They also seem to assume an entire history that isn’t mine (usually of someone who never talked and then started using FC and then started typing independently), and then if I correct them they want the entire complex speech history explained in detail. Even if I’m way too tired to do it justice. (And if I’m too tired to do it justice, then I have to gloss over and oversimplify things in ways that they blame me for later when they find out that it was a glossed-over oversimplification.) And even if my life story isn’t really anyone’s business.

They also seem to assume that I am vastly, vastly different from people who speak better than I do (or have enough tricks set up to look like they speak well even if they’re just muttering a word now and then to people). Zilari and I have a lot in common even in terms of speech and communication history, but I bet people would put us in two totally distinct categories because we branched off in slightly different directions at one point with regard to the prioritizing of speech vs. writing in our brains.

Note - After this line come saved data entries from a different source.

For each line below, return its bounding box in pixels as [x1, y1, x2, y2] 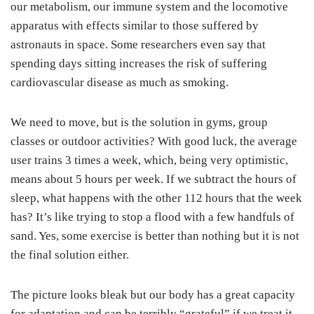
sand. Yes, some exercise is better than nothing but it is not [11, 229, 299, 243]
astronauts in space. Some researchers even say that [11, 38, 266, 52]
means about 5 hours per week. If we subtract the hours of [11, 172, 296, 186]
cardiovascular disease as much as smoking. [11, 76, 228, 90]
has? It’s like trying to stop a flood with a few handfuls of [11, 210, 294, 224]
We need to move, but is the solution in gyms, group [11, 116, 268, 130]
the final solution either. [11, 248, 129, 262]
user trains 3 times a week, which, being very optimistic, [11, 153, 288, 168]
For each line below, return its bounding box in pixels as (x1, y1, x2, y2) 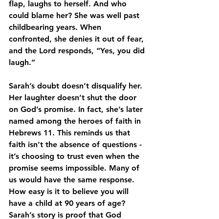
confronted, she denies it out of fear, (9, 34, 146, 44)
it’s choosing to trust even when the (9, 152, 142, 161)
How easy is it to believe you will (9, 187, 131, 196)
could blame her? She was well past (9, 11, 142, 20)
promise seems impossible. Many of (9, 163, 142, 173)
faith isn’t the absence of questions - (9, 140, 144, 149)
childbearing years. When (9, 22, 104, 32)
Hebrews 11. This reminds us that (9, 128, 132, 137)
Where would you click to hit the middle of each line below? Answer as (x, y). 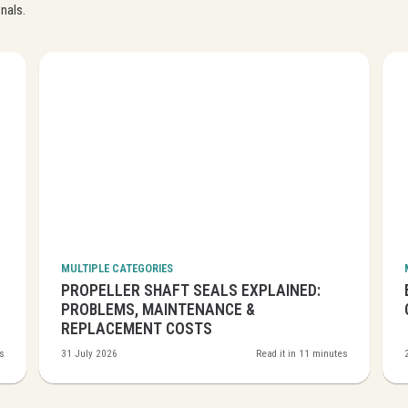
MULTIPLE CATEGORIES (117, 269)
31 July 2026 (89, 354)
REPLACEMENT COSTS (137, 329)
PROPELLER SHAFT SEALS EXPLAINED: (191, 291)
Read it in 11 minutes (302, 354)
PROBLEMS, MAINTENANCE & (158, 310)
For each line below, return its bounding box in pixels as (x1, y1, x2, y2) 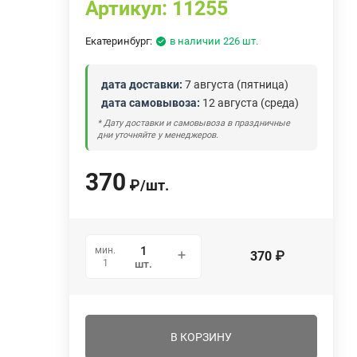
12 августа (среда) (200, 96, 300, 109)
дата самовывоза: (101, 96, 201, 109)
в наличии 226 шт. (170, 34, 259, 47)
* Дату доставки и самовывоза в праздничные (97, 117, 291, 128)
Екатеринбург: (85, 34, 153, 47)
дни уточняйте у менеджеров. (97, 129, 219, 140)
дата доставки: (101, 77, 183, 91)
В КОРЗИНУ (171, 330, 233, 343)
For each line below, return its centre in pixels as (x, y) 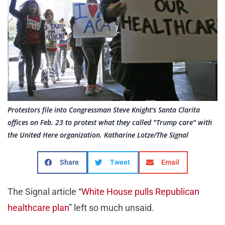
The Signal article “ (44, 191)
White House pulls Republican (140, 191)
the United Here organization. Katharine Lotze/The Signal (98, 135)
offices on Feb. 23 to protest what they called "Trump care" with (110, 122)
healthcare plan (38, 207)
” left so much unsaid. (111, 207)
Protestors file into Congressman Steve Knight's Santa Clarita (104, 109)
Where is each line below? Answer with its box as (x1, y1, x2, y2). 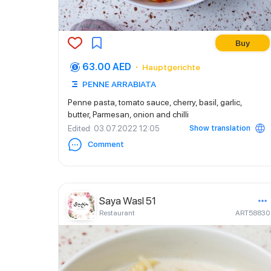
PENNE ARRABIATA (82, 79, 156, 89)
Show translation (189, 123, 250, 132)
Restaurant (99, 209, 135, 217)
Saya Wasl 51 (99, 195, 156, 207)
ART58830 (235, 209, 270, 217)
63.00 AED (82, 61, 131, 73)
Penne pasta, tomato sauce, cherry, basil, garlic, (68, 97, 243, 107)
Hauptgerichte (142, 62, 200, 72)
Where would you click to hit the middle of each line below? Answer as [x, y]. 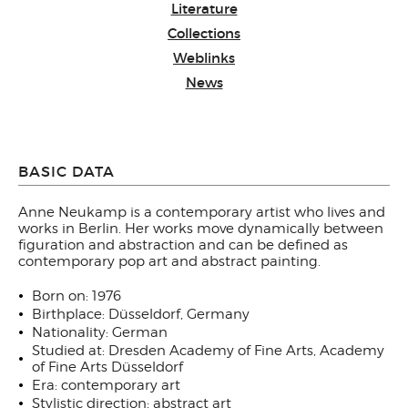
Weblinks [204, 58]
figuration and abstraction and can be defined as [183, 245]
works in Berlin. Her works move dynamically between [201, 229]
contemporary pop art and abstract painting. [169, 261]
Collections [204, 33]
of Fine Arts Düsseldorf [107, 367]
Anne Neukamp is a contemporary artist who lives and [202, 212]
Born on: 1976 [76, 296]
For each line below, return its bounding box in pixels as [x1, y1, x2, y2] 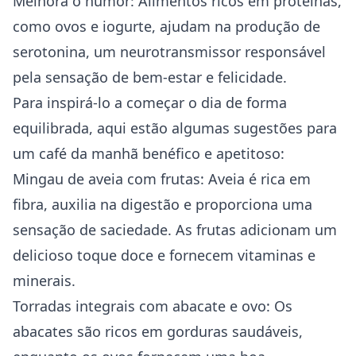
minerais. [13, 271, 75, 290]
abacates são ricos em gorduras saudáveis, [13, 322, 303, 341]
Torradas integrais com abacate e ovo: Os [13, 296, 292, 315]
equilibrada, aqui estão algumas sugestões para [13, 118, 337, 137]
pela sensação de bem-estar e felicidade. [13, 68, 287, 87]
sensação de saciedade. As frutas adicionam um [13, 220, 337, 239]
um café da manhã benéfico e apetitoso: [13, 144, 284, 163]
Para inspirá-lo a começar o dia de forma [13, 93, 287, 112]

Here is a big part of why I don’t understand or believe the whole thing about speech meaning you’re better at doing things:

If I were to speak, here is what my life would be like:

I would every few hours hit a level of shutdown that I now normally only experience during stressful trips to conferences and other unfamiliar and busy locations. I would freeze in place far more often than I do now. My mind would be filled with a constant painful buzzing haze that I could not get to go away no matter what I did. This would affect my ability to understand and react to my environment in an efficient (for me) way. I would be totally incapable of learning to do many of the things I have learned recently, and even if I learned them, I would be unable to perform them. I would not be baking orange bow knot rolls for fun, I would not be baking anything at all, I would in fact be routinely struggling with the physical act of getting food into my mouth. I would throw loud screaming fits on a regular basis (something I’ve managed to stop for the most part), I would still head-bang to the degree I used to (once per second for hours, rather than the occasional thing it is today), I would possibly even do violent things (something that is all but gone). I would walk into walls, walk into the street, and all those sorts of things, far more often. I would fail to notice many key aspects of what was around me.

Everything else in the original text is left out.